# Task directions:
Find "Properties [proper:variancemul] , any" in the material below, then copy that line and every subsequent line to the end, exactly.

# Given information:
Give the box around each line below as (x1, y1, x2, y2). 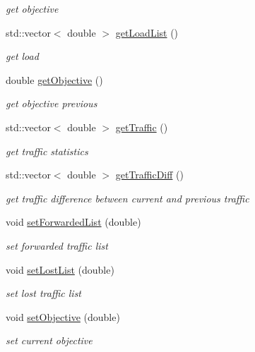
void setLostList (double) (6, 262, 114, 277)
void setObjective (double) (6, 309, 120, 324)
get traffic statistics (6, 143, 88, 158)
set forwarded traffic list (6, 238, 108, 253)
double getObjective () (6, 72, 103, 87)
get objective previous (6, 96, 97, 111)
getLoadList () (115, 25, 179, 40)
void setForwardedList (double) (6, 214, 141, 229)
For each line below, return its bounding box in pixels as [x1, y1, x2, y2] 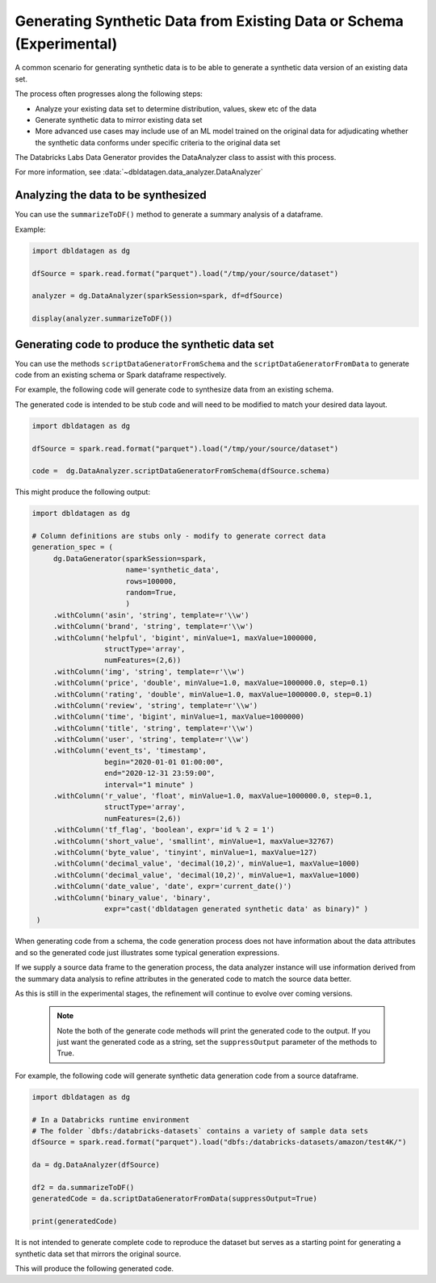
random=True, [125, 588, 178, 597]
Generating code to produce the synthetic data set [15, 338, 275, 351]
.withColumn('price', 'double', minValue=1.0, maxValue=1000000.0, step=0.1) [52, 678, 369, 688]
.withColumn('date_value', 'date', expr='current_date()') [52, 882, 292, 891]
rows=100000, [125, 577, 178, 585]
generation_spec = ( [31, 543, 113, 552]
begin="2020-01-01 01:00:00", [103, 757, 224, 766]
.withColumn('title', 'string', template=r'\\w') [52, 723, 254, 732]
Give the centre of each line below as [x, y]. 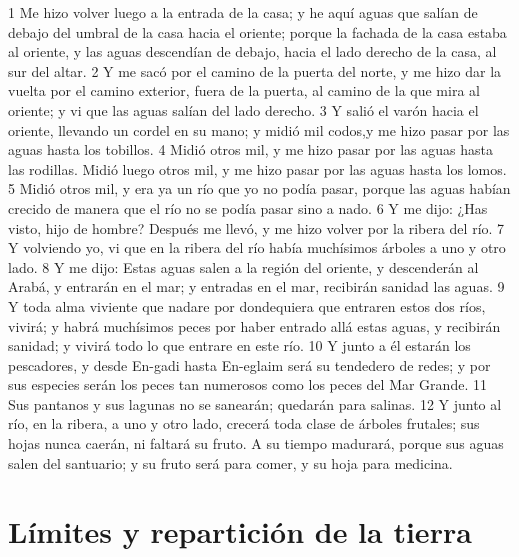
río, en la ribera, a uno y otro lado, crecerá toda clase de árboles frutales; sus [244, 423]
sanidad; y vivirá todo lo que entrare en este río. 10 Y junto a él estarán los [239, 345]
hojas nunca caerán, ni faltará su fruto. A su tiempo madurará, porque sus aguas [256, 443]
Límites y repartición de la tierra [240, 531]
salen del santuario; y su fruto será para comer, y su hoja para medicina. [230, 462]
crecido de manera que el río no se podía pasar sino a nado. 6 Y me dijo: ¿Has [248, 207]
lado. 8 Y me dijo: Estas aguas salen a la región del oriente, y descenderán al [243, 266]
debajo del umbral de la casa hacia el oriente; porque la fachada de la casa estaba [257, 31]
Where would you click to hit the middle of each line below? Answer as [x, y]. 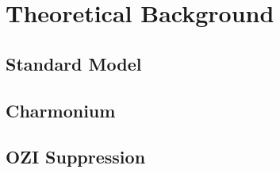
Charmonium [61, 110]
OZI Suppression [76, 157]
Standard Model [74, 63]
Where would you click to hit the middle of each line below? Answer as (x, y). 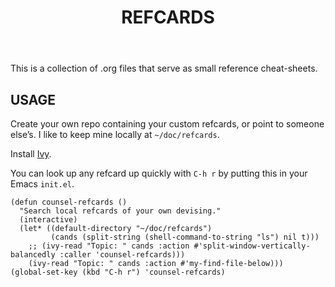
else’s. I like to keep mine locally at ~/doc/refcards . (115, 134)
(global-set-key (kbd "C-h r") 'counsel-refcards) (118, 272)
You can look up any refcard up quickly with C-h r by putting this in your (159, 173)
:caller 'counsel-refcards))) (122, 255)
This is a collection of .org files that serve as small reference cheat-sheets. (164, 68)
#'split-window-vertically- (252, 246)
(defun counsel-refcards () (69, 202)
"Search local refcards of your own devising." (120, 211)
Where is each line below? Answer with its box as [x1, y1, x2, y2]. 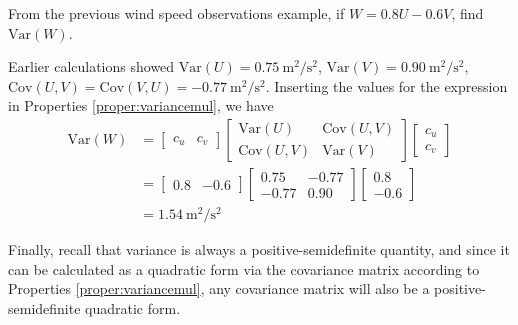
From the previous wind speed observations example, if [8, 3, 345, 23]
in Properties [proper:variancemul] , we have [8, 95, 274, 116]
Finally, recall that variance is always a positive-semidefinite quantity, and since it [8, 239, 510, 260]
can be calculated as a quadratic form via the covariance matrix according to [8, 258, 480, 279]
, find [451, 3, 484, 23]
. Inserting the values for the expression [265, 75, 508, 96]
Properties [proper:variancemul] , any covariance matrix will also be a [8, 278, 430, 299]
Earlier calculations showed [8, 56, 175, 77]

# Written response:
Properties [proper:variancemul] , any covariance matrix will also be a [8, 278, 430, 299]
Earlier calculations showed [8, 56, 175, 77]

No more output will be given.